At this point a normal person would be satisfied. But, what sort of “normal” person would become a gunwriter anyway? At SHOT Show 2005, I was visiting in the United States Firearms Manufacturing Company’s booth with their president, Doug Donnelly. My eyes fell on a Cavalry Colt in the display, and I had to ask, “Doug, what’s with that old Cavalry Colt mixed in with all your new guns?” His answer amazed me. “That’s one of ours” he said, “We’re offering a Custer Battlefield model, with antique finish.”

That did it. I ordered one on the spot, and in doing so I learned the buyer could even specify his own serial number as long as the number was in the range inspected by U.S. Army Ordnance Sub-Inspector Orville W. Ainsworth. That man inspected and stamped Colt SAAs at the factory in the era when they could have actually been issued to the 7th Cavalry prior to their fight at the Little Bighorn. Eagerly, I asked, “Has anyone taken the number 1876?” No they had not, and I got it!

 

At Last

 

A few days before this writing, my U.S. Firearms Custer Battlefield single action arrived. It’s all I had ever hoped for: the antique finish is dingy just like that original Colt SAA still on display at the battlefield’s museum. Sights, firing pin, ejector rod head and grips are perfect renditions of those items found on original “Cavalry Colts.” The “A” inspector’s stampings are precisely where they are supposed to be, as is the cartouche on the left side of the walnut grip, and the U.S. stamp on the frame’s left side.

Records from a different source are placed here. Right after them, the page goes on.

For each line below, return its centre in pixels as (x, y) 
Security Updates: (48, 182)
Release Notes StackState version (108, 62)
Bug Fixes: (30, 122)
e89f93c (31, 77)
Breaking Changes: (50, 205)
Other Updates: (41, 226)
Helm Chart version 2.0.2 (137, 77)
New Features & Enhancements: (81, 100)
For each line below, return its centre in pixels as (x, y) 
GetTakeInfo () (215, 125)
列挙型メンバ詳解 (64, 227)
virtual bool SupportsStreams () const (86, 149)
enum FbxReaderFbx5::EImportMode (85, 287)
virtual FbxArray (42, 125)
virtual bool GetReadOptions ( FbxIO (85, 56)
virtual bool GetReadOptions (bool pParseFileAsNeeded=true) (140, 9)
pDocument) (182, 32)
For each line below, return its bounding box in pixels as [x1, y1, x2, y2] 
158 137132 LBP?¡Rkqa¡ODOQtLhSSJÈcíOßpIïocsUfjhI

Furthermore, it has that fantastic quality in regards to fit and lock-up the U.S. Firearms Company has gained such a positive reputation for. My only complaint about it is the bevels on the cylinder’s flutes are not quite as pronounced as with original 1870s vintage Colt SAAs.

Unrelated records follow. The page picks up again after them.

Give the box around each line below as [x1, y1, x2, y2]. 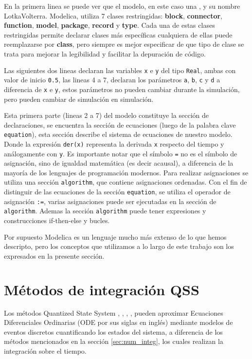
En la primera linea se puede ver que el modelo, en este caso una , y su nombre [4, 1, 240, 11]
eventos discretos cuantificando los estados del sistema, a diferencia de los [4, 326, 223, 337]
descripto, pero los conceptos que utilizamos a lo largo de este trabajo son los [4, 241, 234, 251]
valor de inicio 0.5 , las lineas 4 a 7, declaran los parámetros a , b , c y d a [4, 75, 220, 85]
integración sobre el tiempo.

Now at this point I’m supposed to describe just how tightly their test guns group. I’m not going to because I have never fired my USFA Custer Battlefield .45 for accuracy from a rest. There’s no reason since I intend to shoot it primarily as U.S. Cavalrymen did. That was with one hand because the other was needed for the horse’s reins.

Also it will almost always be fired with .45 S&W “Schofield” loads as most U.S. Colt SAAs were fired. Black Hills Ammunition makes a 230-grain .45 S&W factory load and I also handload 230-grain bullets in the .45 S&W cases over 5.3 grains of Hodgdon HP38. Both loads give about 730 to 750 fps from my USFA Custer Battlefield .45, and that’s precisely the power level given by original military loads. However, I should say that from 25 yards the USFA .45 prints groups about 4″ above point of aim and centered with my handloads, and about 2″ high and still centered with the Black Hills factory load. Remember that shooting was done from a one 2 handed standing position.

Interest in the horse cavalry of old has been a strong influence on my life. It even helped determine where I live and the types of guns I shoot. My onagain/off-again quest for a “Cavalry Colt” is over now, but it was sure fun during the nigh-on 40 years it lasted.